▸ HOW TO COMPLETE THIS TASK:
Exclude all pictures, then write out exactly the lines below from the first one through the line with "to reflect on".

▸ RECORDS TO USE:
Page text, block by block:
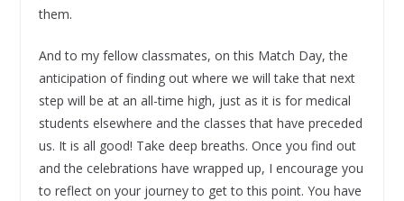
them.
And to my fellow classmates, on this Match Day, the
anticipation of finding out where we will take that next
step will be at an all-time high, just as it is for medical
students elsewhere and the classes that have preceded
us. It is all good! Take deep breaths. Once you find out
and the celebrations have wrapped up, I encourage you
to reflect on your journey to get to this point. You have
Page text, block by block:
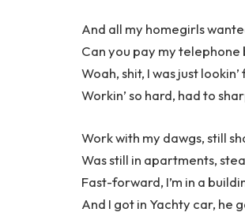
And all my homegirls
Can you pay my telephone
Woah, shit, I was just
Workin’ so hard, had to
Work with my dawgs, still
Was still in apartments,
Fast-forward, I’m in a
And I got in Yachty car, he

▸ FINISHED TASK:
Page text, block by block:
them.
And to my fellow classmates, on this Match Day, the
anticipation of finding out where we will take that next
step will be at an all-time high, just as it is for medical
students elsewhere and the classes that have preceded
us. It is all good! Take deep breaths. Once you find out
and the celebrations have wrapped up, I encourage you
to reflect on your journey to get to this point. You have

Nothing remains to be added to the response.